Blog 04/07/2021 - The Iraqi "Thunder Runs"
MHT Salutes the US Army’s Dynamic “Thunder Runs” into Baghdad in 2003 During Operation Iraqi Freedom (OIF): On April 5, LTG Wallace, Commanding General (CG) US Army 5th Corps & MG Blount, CG, 3rd Infantry Division (ID) (Mechanized) “Rock of the Marne,” decided on a reconnaissance in force into Baghdad to test the strength of the remaining Iraqi defenses was needed.
The military tactic of the “Thunder Run” had been developed as a potential solution to capture Baghdad since the end of Operation Desert Storm by the US military. A bloody street-by-street battle as envisaged by the thinking of Military Operations in Urban Terrain (MOUT) in the 90s was deemed unacceptable due to the very low tolerance level of the American public for US casualties. This train of thought on the US public’s weak stomach was further reinforced in the aftermath of the misadventure in Mogadishu, Somalia during Operation Restore Hope in 1993. The prediction for a bloody MOUT conflict was so prevalent that the term “Saddamgrad” was coined in the buildup to the final showdown in Baghdad. It was clear that only Dictatorships like Nazi Germany & Communist Russia could tolerate ultra-costly urban bloodshed like that witnessed in Stalingrad during WWII.
The US military had gone to school on the lessons learned from a Russian attempt in the city of Grozny in 1995. In the initial battle for Grozny, the Russian’s version of the “thunder run” was launched by the 131st Separate Motor Rifle Brigade during the First Chechen War. In a matter of days, this brigade lost 20 of its 26 T-72 Main Battle Tanks, 102 of its 120 armored vehicles & nearly 800 of its 1,000 soldiers to the fierce Chechen resistance.
The US Army & Marine Corps would go into Baghdad with a far superior strategy, better trained soldiers & Marines plus a completely upgraded class of armor equipment.
At 1600 on 4 April, MG Blount gave the mission to COL David G. Perkins, commander of 3d ID’s 2d Brigade, for execution the following morning. Staging out of Objective SAINTS, the battalion-sized column of M1A1 Abrams Tanks & M2 Bradley Infantry Fighting Vehicles (IFV) would attack north on Highway 8 into the middle of western Baghdad & then turn west, linking up with COL William Grimsley’s 1st Brigade, 3d ID, at the recently taken Saddam Hussein Airport. The bold plan, which was judged a “reasonable risk,” was destined to become the first US armored foray, a “Thunder Run” into a major city since WWII.

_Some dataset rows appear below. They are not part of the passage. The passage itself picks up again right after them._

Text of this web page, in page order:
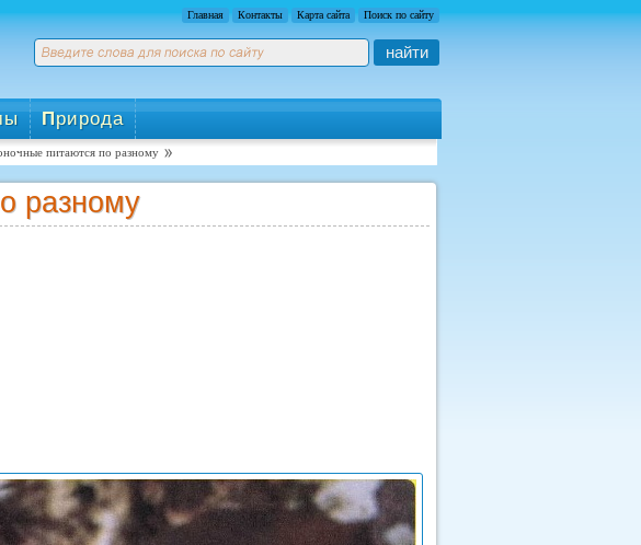
Главная Контакты Карта сайта Поиск по сайту
найти
Природа
питаются по разному
разному
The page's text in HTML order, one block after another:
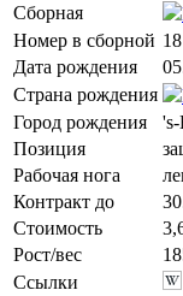
Сборная
Номер в сборной 18
Дата рождения
Страна рождения
Город рождения
Позиция
Рабочая нога
Контракт до
Стоимость
Рост/вес
Ссылки
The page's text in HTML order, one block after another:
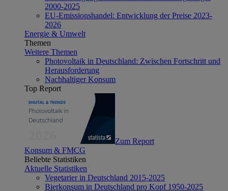
2000-2025
EU-Emissionshandel: Entwicklung der Preise 2023-
2026
Energie & Umwelt
Themen
Weitere Themen
Photovoltaik in Deutschland: Zwischen Fortschritt und
Herausforderung
Nachhaltiger Konsum
Top Report
Zum Report
Konsum & FMCG
Beliebte Statistiken
Aktuelle Statistiken
Vegetarier in Deutschland 2015-2025
Bierkonsum in Deutschland pro Kopf 1950-2025

COL Perkins assigned the “thunder run” mission to LTC Eric Schwartz’s Task Force (TF) 1st Battalion, 64th Armor Regiment (1-64 AR). Schwartz’s TF 1-64 AR included 731 Soldiers, 30 M1A1 Tanks, 14 M2 Bradley IFVs, 14 engineer vehicles & other mechanized support vehicles. Perkins’ intent was to “create as much confusion as I can inside the city because I had found that my soldiers or my units can react to chaos much better than the enemy can.” Schwartz praised the straightforward commander’s intent & purpose. “The planning was simple,” he explained. “The thunder run mission was the simplest of all tasks that we were given. There was no maneuver required. It was simply battle orders followed by battle drills.”

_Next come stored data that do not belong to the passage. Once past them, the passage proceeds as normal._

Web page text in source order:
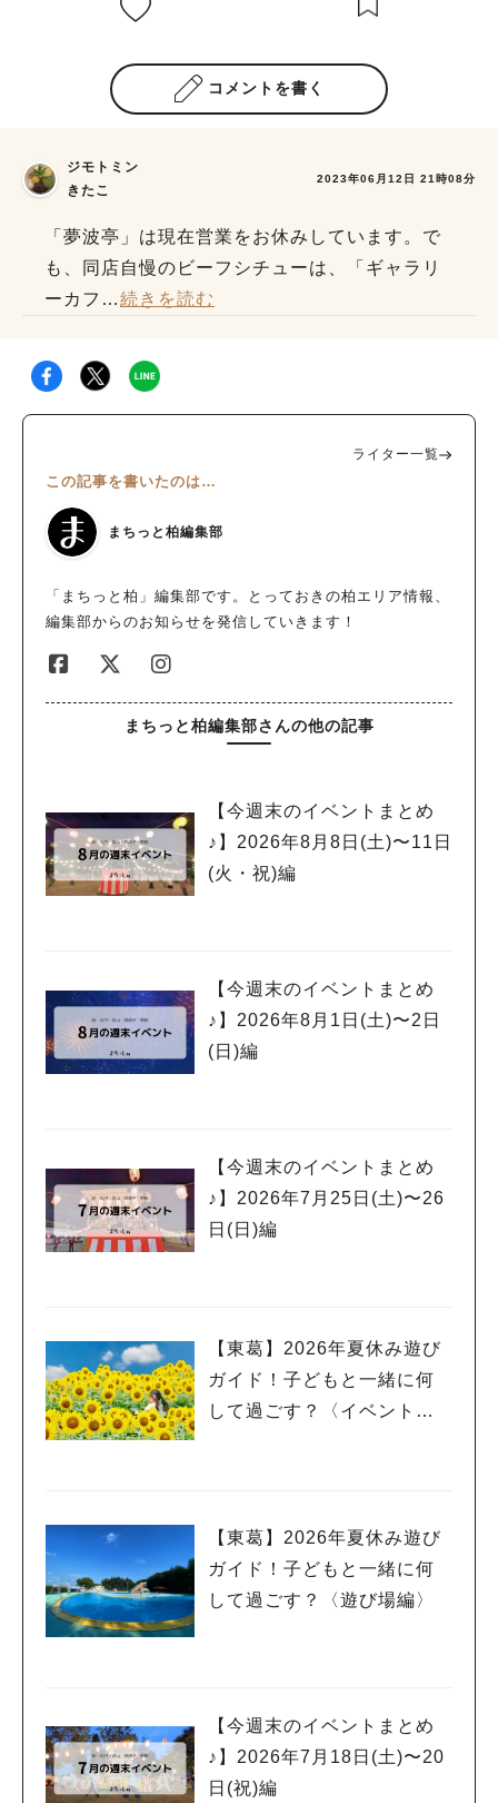
コメントを書く
ジモトミン
きたこ
2023年06月12日 21時08分
「夢波亭」は現在営業をお休みしています。で
も、同店自慢のビーフシチューは、「ギャラリ
ーカフ …続きを読む
ライター一覧
この記事を書いたのは…
まちっと柏編集部
「まちっと柏」編集部です。とっておきの柏エリア情報、
編集部からのお知らせを発信していきます！
まちっと柏編集部さんの他の記事
【今週末のイベントまとめ
♪】2026年8月8日(土)〜11日
(火・祝)編
【今週末のイベントまとめ
♪】2026年8月1日(土)〜2日
(日)編
【今週末のイベントまとめ
♪】2026年7月25日(土)〜26
日(日)編
【東葛】2026年夏休み遊び
ガイド！子どもと一緒に何
して過ごす？〈イベント
【東葛】2026年夏休み遊び
ガイド！子どもと一緒に何
して過ごす？〈遊び場編〉
【今週末のイベントまとめ
♪】2026年7月18日(土)〜20
日(祝)編
#イベント#公園#教えたい／教えて投稿記事
#教えたい/こんなの見つけた

At 0600 on 5 April, Schwartz’s Task Force 1–64 AR armored column rolled north up Highway 8. In the vanguard of the staggered column was CPT Andre Hilmes’ Alpha Company. COL Perkins, 2nd Brigade’s Commander accompanied the task force in his command M113 armored personnel carrier to observe firsthand the effectiveness & distribution of enemy forces.
The "Thunder Run” found Iraqi resistance was disorganized & 1-64 sustained few casualties. The unit was forced to abandon one tank due to a recoilless rifle or RPG strike in the rear that penetrated a fuel cell & set the engine on fire. The crew was unharmed & later in the day the Air Force bombed the M1A1 to destroy it in place.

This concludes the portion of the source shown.